Kettlebell Single Arm Press
- Stand upright and place the kettlebell on your shoulder. Keep your buttocks and thigh muscles tense and bend your legs slightly.
- Push up with all your strength until it is brought over your head. At the same time, push your legs straight in an explosive movement and hold the position for 1 – 2 seconds.
- Then lower again slowly and in a controlled manner until your shoulder rests.
- First complete all repetitions on one side and then do the whole thing on the other.
With the kettlebell exercises and a small investment of time, a whole range of positive effects can be achieved. Since they demand the cardiovascular system, the entire muscles, tendons, ligaments and coordination, it is recommended to do two to three kettlebell workouts per week. There should be at least a day break between two sessions. This allows the body to recover and regenerate well and prevents overtraining. The actual workout lasts about 20 minutes, but of course there is also the time for warming up and warming down - 10 minutes each. Especially with kettlebell exercises, it's the quality and not the quantity that counts.

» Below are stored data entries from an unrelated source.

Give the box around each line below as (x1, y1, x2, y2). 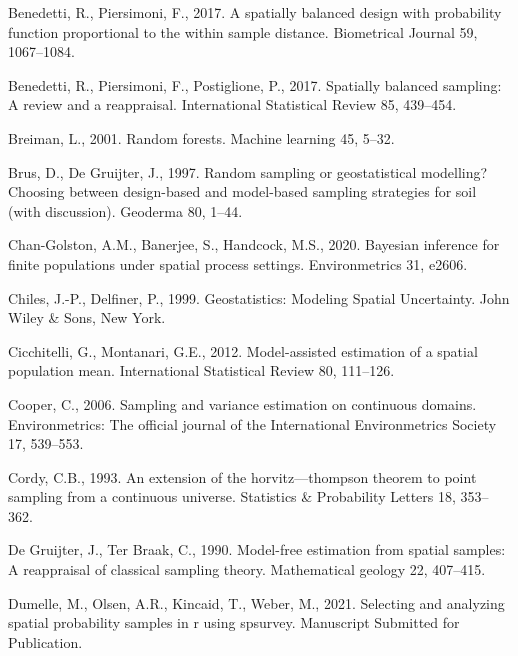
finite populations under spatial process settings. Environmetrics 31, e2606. (8, 253, 468, 274)
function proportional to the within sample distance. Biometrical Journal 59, (8, 21, 478, 42)
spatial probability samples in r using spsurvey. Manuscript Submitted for (8, 612, 460, 633)
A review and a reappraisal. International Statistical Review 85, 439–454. (8, 94, 457, 115)
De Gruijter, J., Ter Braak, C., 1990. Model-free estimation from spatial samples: (8, 539, 506, 560)
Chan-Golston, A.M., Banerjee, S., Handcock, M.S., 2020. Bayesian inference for (8, 234, 500, 255)
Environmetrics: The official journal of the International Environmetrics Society (8, 413, 497, 434)
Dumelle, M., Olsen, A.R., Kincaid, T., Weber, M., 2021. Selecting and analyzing (8, 592, 505, 613)

Training with a kettlebell is not just for very athletic personalities. As a rule, anyone can train with it. The functional exercises are suitable for anyone who wants to add variety to their training. This trains strength, fitness and coordination in one. Regardless of whether you are a beginner, advanced or professional, the whole body is challenged with just one device. Ultimately, the kettlebell is a very good opportunity to achieve greater fitness and muscle growth with minimal equipment and space requirements.